Exercise directions: Although the records contain pictures, none belong in the copy: restate word for word only the lines from the one with "many natural stimuli." through the one with "observable:exitCode", both included.

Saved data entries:
|---|

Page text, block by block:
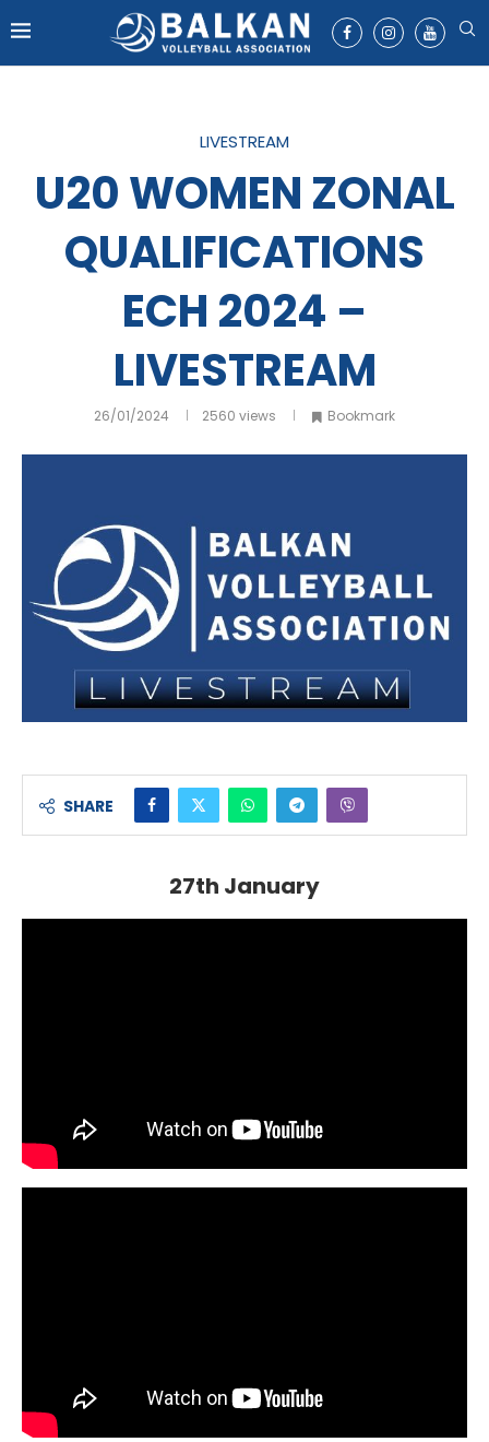
LIVESTREAM
U20 WOMEN ZONAL
QUALIFICATIONS
ECH 2024 –
LIVESTREAM
26/01/2024 2560 views Bookmark
SHARE
27th January
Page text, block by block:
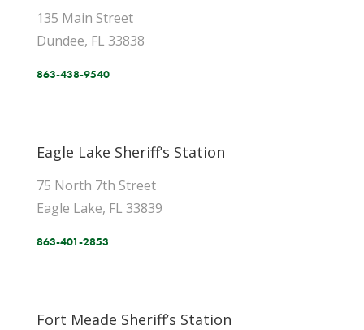
135 Main Street
Dundee, FL 33838
863-438-9540
Eagle Lake Sheriff’s Station
75 North 7th Street
Eagle Lake, FL 33839
863-401-2853
Fort Meade Sheriff’s Station
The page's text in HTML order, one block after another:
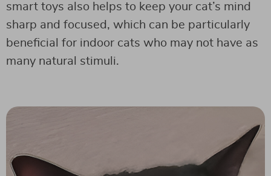
smart toys also helps to keep your cat’s mind
sharp and focused, which can be particularly
beneficial for indoor cats who may not have as
many natural stimuli.
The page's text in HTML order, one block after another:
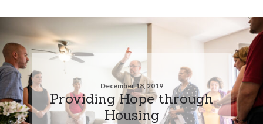
December 18, 2019
Providing Hope through
Housing
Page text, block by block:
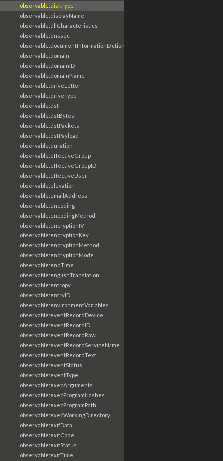
observable:diskType
observable:displayName
observable:dllCharacteristics
observable:dnssec
observable:documentInformationDictionary
observable:domain
observable:domainID
observable:domainName
observable:driveLetter
observable:driveType
observable:dst
observable:dstBytes
observable:dstPackets
observable:dstPayload
observable:duration
observable:effectiveGroup
observable:effectiveGroupID
observable:effectiveUser
observable:elevation
observable:emailAddress
observable:encoding
observable:encodingMethod
observable:encryptionIV
observable:encryptionKey
observable:encryptionMethod
observable:encryptionMode
observable:endTime
observable:englishTranslation
observable:entropy
observable:entryID
observable:environmentVariables
observable:eventRecordDevice
observable:eventRecordID
observable:eventRecordRaw
observable:eventRecordServiceName
observable:eventRecordText
observable:eventStatus
observable:eventType
observable:execArguments
observable:execProgramHashes
observable:execProgramPath
observable:execWorkingDirectory
observable:exifData
observable:exitCode
observable:exitStatus
observable:exitTime

|---|

The completed task:
many natural stimuli.
The page's text in HTML order, one block after another:
December 18, 2019
Providing Hope through
Housing
Page text, block by block:
observable:diskType
observable:displayName
observable:dllCharacteristics
observable:dnssec
observable:documentInformationDictionary
observable:domain
observable:domainID
observable:domainName
observable:driveLetter
observable:driveType
observable:dst
observable:dstBytes
observable:dstPackets
observable:dstPayload
observable:duration
observable:effectiveGroup
observable:effectiveGroupID
observable:effectiveUser
observable:elevation
observable:emailAddress
observable:encoding
observable:encodingMethod
observable:encryptionIV
observable:encryptionKey
observable:encryptionMethod
observable:encryptionMode
observable:endTime
observable:englishTranslation
observable:entropy
observable:entryID
observable:environmentVariables
observable:eventRecordDevice
observable:eventRecordID
observable:eventRecordRaw
observable:eventRecordServiceName
observable:eventRecordText
observable:eventStatus
observable:eventType
observable:execArguments
observable:execProgramHashes
observable:execProgramPath
observable:execWorkingDirectory
observable:exifData
observable:exitCode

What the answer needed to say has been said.